So I got bored enough to do some testing with external drives.  SCSI is
a bit expensive, USB is slow, and Firewire is still in progress.

Firewire is the best choice of [USB, USB2, Firewire] as FW has a top
speed of 400MB/s, and drivers are included with the more recent 2.4
releases.  USB tops out at 12Mb, USB2 is 480MB, but the drivers are only
available in 2.5.x kernels.  Also, availability of USB2 cards is more
limited than FW, since you can usually find FW items in the
Mac section of stores or catalogs.

I picked up a Siig FW card (PCI, 3 external ports) for $39, and an ACOM
60GB external drive for $229.  Like the external USB drives, these
drives are not self-powered, meaning you have to have a spare power plug
available.  Fortunately, the power supply is built into the drive, so
no bulky transformers.  You can probably pick up the chassis alone
and add your own IDE HDD or CD-R for about $99.
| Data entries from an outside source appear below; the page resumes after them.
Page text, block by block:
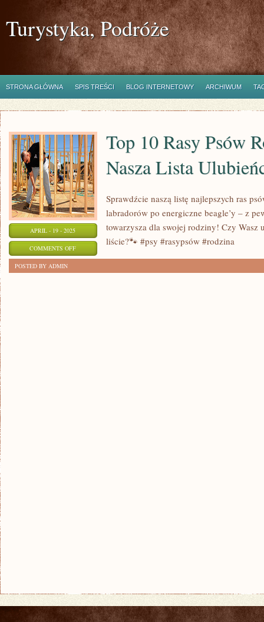
Turystyka, Podróże
STRONA GŁÓWNA SPIS TREŚCI BLOG INTERNETOWY ARCHIWUM
APRIL - 19 - 2025
COMMENTS OFFON
Top 10 Rasy Psów
Nasza Lista
Sprawdźcie naszą listę najlepszych ras
labradorów po energiczne beagle’y – z
towarzysza dla swojej rodziny! Czy Wasz
liście?🐾 #psy #rasypsów #rodzina
POSTED BY ADMIN
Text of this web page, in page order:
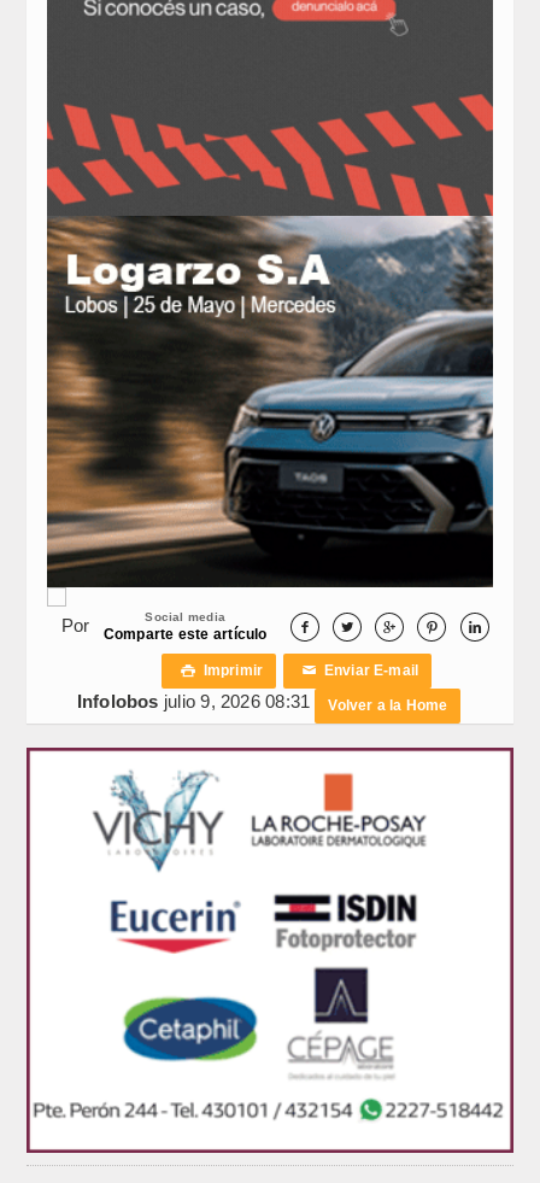
Social media
Comparte este artículo     
 Imprimir ✉ Enviar E-mail
Por
Infolobos julio 9, 2026 08:31 Volver a la Home
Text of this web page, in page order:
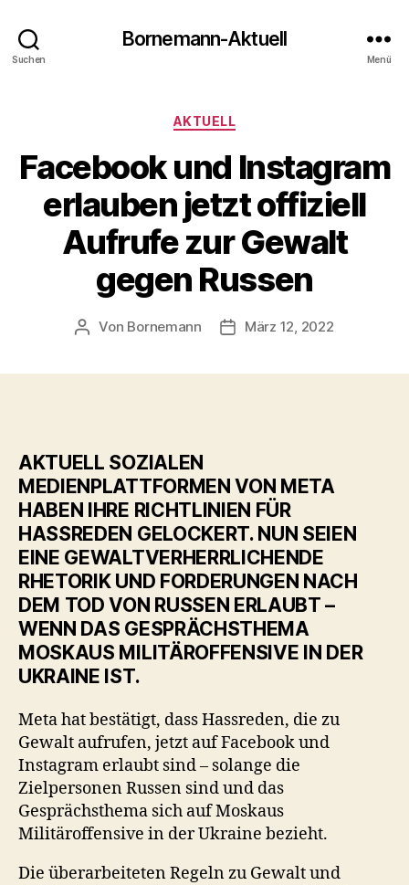
Suchen
Bornemann-Aktuell
Menü
Kategorien
AKTUELL
Facebook und Instagram
erlauben jetzt offiziell
Aufrufe zur Gewalt
gegen Russen
Beitragsautor
Von Bornemann Veröffentlichungsdatum
März 12, 2022
AKTUELL SOZIALEN
MEDIENPLATTFORMEN VON META
HABEN IHRE RICHTLINIEN FÜR
HASSREDEN GELOCKERT. NUN SEIEN
EINE GEWALTVERHERRLICHENDE
RHETORIK UND FORDERUNGEN NACH
DEM TOD VON RUSSEN ERLAUBT –
WENN DAS GESPRÄCHSTHEMA
MOSKAUS MILITÄROFFENSIVE IN DER
UKRAINE IST.
Meta hat bestätigt, dass Hassreden, die zu
Gewalt aufrufen, jetzt auf Facebook und
Instagram erlaubt sind – solange die
Zielpersonen Russen sind und das
Gesprächsthema sich auf Moskaus
Militäroffensive in der Ukraine bezieht.
Die überarbeiteten Regeln zu Gewalt und

Both USB and FW drives show up as SCSI drives, meaning you have extra
overhead of going through the FW/USB drivers, then through the SCSI
drivers, and so on.

So here's some of the testing I have.  System is a Celeron 700 running
Debian with the 2.4.17 kernel.  Latest IEEE1394 drivers from
http://linux1394.sourceforge.net 

The first number of the result of hdparm -Tt is the timing of the cache
to memory which doesn't appear to have much difference between the
drives.  The second number is what you actually want to pay attention
to.

IDE drive:
# hdparm /dev/hda

/dev/hda:
 multcount    = 16 (on)
 I/O support  =  3 (32-bit w/sync)
 unmaskirq    =  0 (off)
 using_dma    =  1 (on)
 keepsettings =  0 (off)
 nowerr       =  0 (off)
 readonly     =  0 (off)
 readahead    =  8 (on)
 geometry     = 1216/255/63, sectors = 19541088, start = 0
 busstate     =  1 (on)

# hdparm -Tt /dev/hda

/dev/hda:
 Timing buffer-cache reads:   128 MB in  1.10 seconds =116.36 MB/sec
 Timing buffered disk reads:  64 MB in  3.56 seconds = 17.98 MB/sec

Pretty impressive.  Actually pretty good as I've got DMA turned on.
With DMA turned off, I was getting about 3MB/s.  Using multicount
and I/O support does not have much effect, but I have them turned
on anyway.

Now for the USB drive.  Just a plain 'ol USB chassis with a 30GB WD
drive in.

# hdparm -Tt /dev/sda

/dev/sda:
 Timing buffer-cache reads:   128 MB in  1.18 seconds =108.47 MB/sec
 Timing buffered disk reads:  64 MB in 86.87 seconds =754.41 kB/sec

Yow!  Real slow.  On the good side, I'm just storing MP3s on here.  Here
is also the reason why most USB 1.x CD-ROMs are limited to 4x
(600kB/sec).

Now for the Firewire drive.  400MB, here we come!

# hdparm -Tt /dev/sdb

/dev/sdb:
 Timing buffer-cache reads:   128 MB in  1.11 seconds =115.32 MB/sec
 Timing buffered disk reads:  64 MB in  9.56 seconds =  6.69 MB/sec

Hey!  This is half as slow as IDE!  What gives?  Well, part of it is
that I needed the latest drivers to work with the ACOM drive, otherwise
the SCSI drivers think the drive is a scanner or printer.  I also think
some of the overhead of FW/SCSI drivers is another part.

The thing to remember about this, though, is you can daisy-chain FW
drives all you want.  The external chassis I have has two FW ports on it
so you can use multiple drives on the same FW chain, and using multiple
drives at once will not cause the troubles that multiple drives on a IDE
chain will.

I would add some dd timings, but I'm using a mix of EXT3 and EXT2, which
would taint the results somewhat.  When I got all EXT3 (probably next
time I get around to rebooting) I may try it.

In the end, FW is a pretty nice way to expand the storage of your system
without requiring a reboot (if you already have the drivers), not have
to pay for SCSI prices, and not fool around with IDE drives.  The cost
to entry is pretty low (cards run from $39-$99, 60G drive for $229) and
the performance is adequate and hopefully improving.